## Data under study
#####

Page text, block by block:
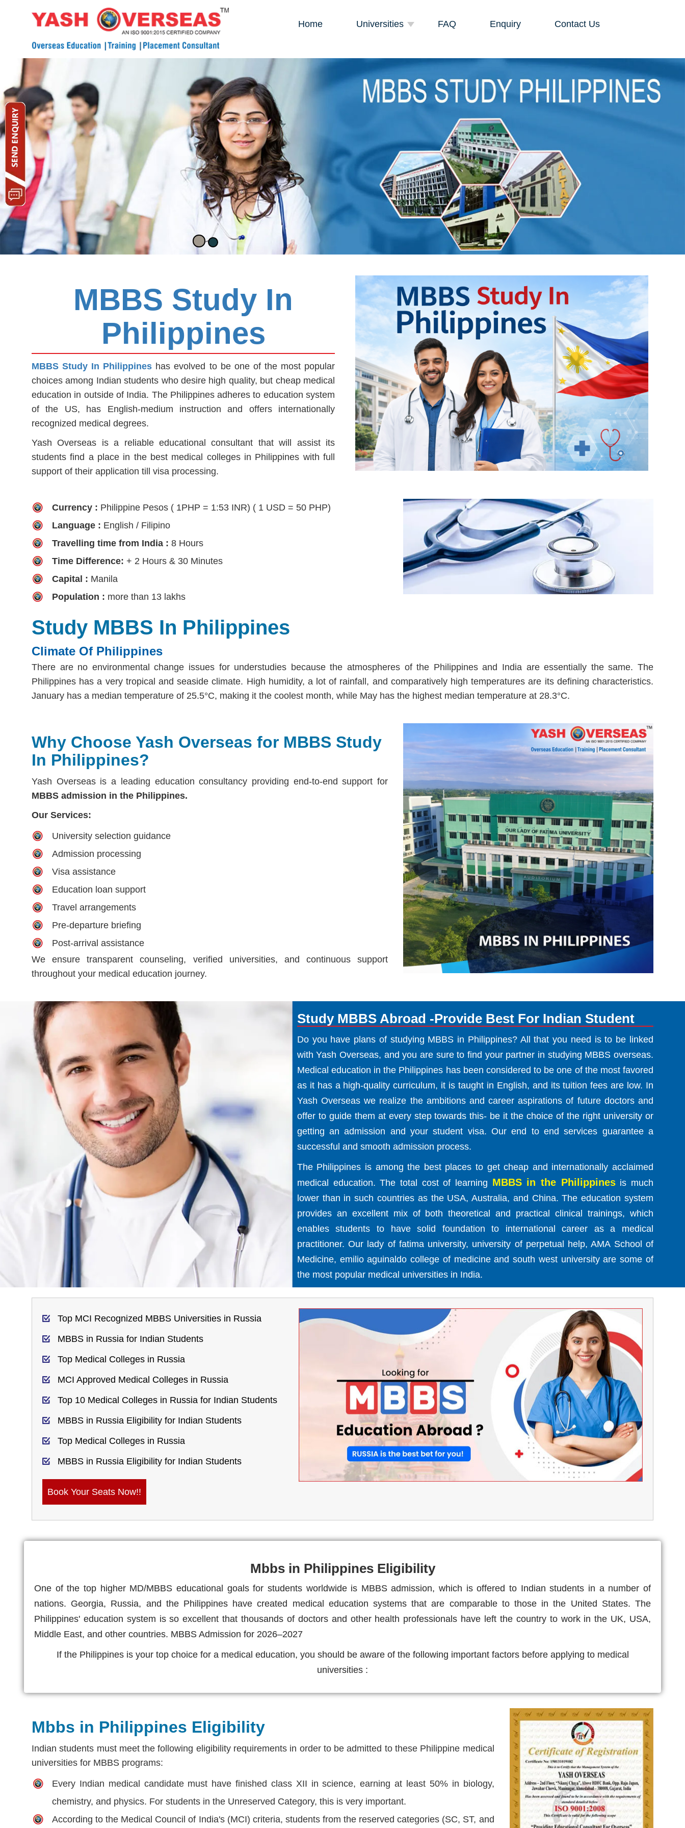
Home Universities FAQ Enquiry Contact Us
MBBS Study In
Philippines
MBBS Study In Philippines has evolved to be one of the most popular
choices among Indian students who desire high quality, but cheap medical
education in outside of India. The Philippines adheres to education system
of the US, has English-medium instruction and offers internationally
recognized medical degrees.
Yash Overseas is a reliable educational consultant that will assist its
students find a place in the best medical colleges in Philippines with full
support of their application till visa processing.
Currency : Philippine Pesos ( 1PHP = 1:53 INR) ( 1 USD = 50 PHP)
Language : English / Filipino
Travelling time from India : 8 Hours
Time Difference: + 2 Hours & 30 Minutes
Capital : Manila
Population : more than 13 lakhs
Study MBBS In Philippines
Climate Of Philippines
There are no environmental change issues for understudies because the atmospheres of the Philippines and India are essentially the same. The
Philippines has a very tropical and seaside climate. High humidity, a lot of rainfall, and comparatively high temperatures are its defining characteristics.
January has a median temperature of 25.5°C, making it the coolest month, while May has the highest median temperature at 28.3°C.
Why Choose Yash Overseas for MBBS Study
In Philippines?
Yash Overseas is a leading education consultancy providing end-to-end support for
MBBS admission in the Philippines.
Our Services:
University selection guidance
Admission processing
Visa assistance
Education loan support
Travel arrangements
Pre-departure briefing
Post-arrival assistance
We ensure transparent counseling, verified universities, and continuous support
throughout your medical education journey.
Study MBBS Abroad -Provide Best For Indian Student
Do you have plans of studying MBBS in Philippines? All that you need is to be linked
with Yash Overseas, and you are sure to find your partner in studying MBBS overseas.
Medical education in the Philippines has been considered to be one of the most favored
as it has a high-quality curriculum, it is taught in English, and its tuition fees are low. In
Yash Overseas we realize the ambitions and career aspirations of future doctors and
offer to guide them at every step towards this- be it the choice of the right university or
getting an admission and your student visa. Our end to end services guarantee a
successful and smooth admission process.
The Philippines is among the best places to get cheap and internationally acclaimed
medical education. The total cost of learning MBBS in the Philippinesis much
lower than in such countries as the USA, Australia, and China. The education system
provides an excellent mix of both theoretical and practical clinical trainings, which
enables students to have solid foundation to international career as a medical
practitioner. Our lady of fatima university, university of perpetual help, AMA School of
Medicine, emilio aguinaldo college of medicine and south west university are some of
the most popular medical universities in India.
Top MCI Recognized MBBS Universities in Russia
MBBS in Russia for Indian Students
Top Medical Colleges in Russia
MCI Approved Medical Colleges in Russia
Top 10 Medical Colleges in Russia for Indian Students
MBBS in Russia Eligibility for Indian Students
Top Medical Colleges in Russia
MBBS in Russia Eligibility for Indian Students
Book Your Seats Now!!
Mbbs in Philippines Eligibility
One of the top higher MD/MBBS educational goals for students worldwide is MBBS admission, which is offered to Indian students in a number of
nations. Georgia, Russia, and the Philippines have created medical education systems that are comparable to those in the United States. The
Philippines' education system is so excellent that thousands of doctors and other health professionals have left the country to work in the UK, USA,
Middle East, and other countries. MBBS Admission for 2026–2027
If the Philippines is your top choice for a medical education, you should be aware of the following important factors before applying to medical
universities :
Mbbs in Philippines Eligibility
Indian students must meet the following eligibility requirements in order to be admitted to these Philippine medical
universities for MBBS programs:
Every Indian medical candidate must have finished class XII in science, earning at least 50% in biology,
chemistry, and physics. For students in the Unreserved Category, this is very important.
According to the Medical Council of India's (MCI) criteria, students from the reserved categories (SC, ST, and

#####

## What is required
Drop the pictures and copy the data exactly.

## Response area
Page text, block by block:
Home Universities FAQ Enquiry Contact Us
MBBS Study In
Philippines
MBBS Study In Philippines has evolved to be one of the most popular
choices among Indian students who desire high quality, but cheap medical
education in outside of India. The Philippines adheres to education system
of the US, has English-medium instruction and offers internationally
recognized medical degrees.
Yash Overseas is a reliable educational consultant that will assist its
students find a place in the best medical colleges in Philippines with full
support of their application till visa processing.
Currency : Philippine Pesos ( 1PHP = 1:53 INR) ( 1 USD = 50 PHP)
Language : English / Filipino
Travelling time from India : 8 Hours
Time Difference: + 2 Hours & 30 Minutes
Capital : Manila
Population : more than 13 lakhs
Study MBBS In Philippines
Climate Of Philippines
There are no environmental change issues for understudies because the atmospheres of the Philippines and India are essentially the same. The
Philippines has a very tropical and seaside climate. High humidity, a lot of rainfall, and comparatively high temperatures are its defining characteristics.
January has a median temperature of 25.5°C, making it the coolest month, while May has the highest median temperature at 28.3°C.
Why Choose Yash Overseas for MBBS Study
In Philippines?
Yash Overseas is a leading education consultancy providing end-to-end support for
MBBS admission in the Philippines.
Our Services:
University selection guidance
Admission processing
Visa assistance
Education loan support
Travel arrangements
Pre-departure briefing
Post-arrival assistance
We ensure transparent counseling, verified universities, and continuous support
throughout your medical education journey.
Study MBBS Abroad -Provide Best For Indian Student
Do you have plans of studying MBBS in Philippines? All that you need is to be linked
with Yash Overseas, and you are sure to find your partner in studying MBBS overseas.
Medical education in the Philippines has been considered to be one of the most favored
as it has a high-quality curriculum, it is taught in English, and its tuition fees are low. In
Yash Overseas we realize the ambitions and career aspirations of future doctors and
offer to guide them at every step towards this- be it the choice of the right university or
getting an admission and your student visa. Our end to end services guarantee a
successful and smooth admission process.
The Philippines is among the best places to get cheap and internationally acclaimed
medical education. The total cost of learning MBBS in the Philippinesis much
lower than in such countries as the USA, Australia, and China. The education system
provides an excellent mix of both theoretical and practical clinical trainings, which
enables students to have solid foundation to international career as a medical
practitioner. Our lady of fatima university, university of perpetual help, AMA School of
Medicine, emilio aguinaldo college of medicine and south west university are some of
the most popular medical universities in India.
Top MCI Recognized MBBS Universities in Russia
MBBS in Russia for Indian Students
Top Medical Colleges in Russia
MCI Approved Medical Colleges in Russia
Top 10 Medical Colleges in Russia for Indian Students
MBBS in Russia Eligibility for Indian Students
Top Medical Colleges in Russia
MBBS in Russia Eligibility for Indian Students
Book Your Seats Now!!
Mbbs in Philippines Eligibility
One of the top higher MD/MBBS educational goals for students worldwide is MBBS admission, which is offered to Indian students in a number of
nations. Georgia, Russia, and the Philippines have created medical education systems that are comparable to those in the United States. The
Philippines' education system is so excellent that thousands of doctors and other health professionals have left the country to work in the UK, USA,
Middle East, and other countries. MBBS Admission for 2026–2027
If the Philippines is your top choice for a medical education, you should be aware of the following important factors before applying to medical
universities :
Mbbs in Philippines Eligibility
Indian students must meet the following eligibility requirements in order to be admitted to these Philippine medical
universities for MBBS programs:
Every Indian medical candidate must have finished class XII in science, earning at least 50% in biology,
chemistry, and physics. For students in the Unreserved Category, this is very important.
According to the Medical Council of India's (MCI) criteria, students from the reserved categories (SC, ST, and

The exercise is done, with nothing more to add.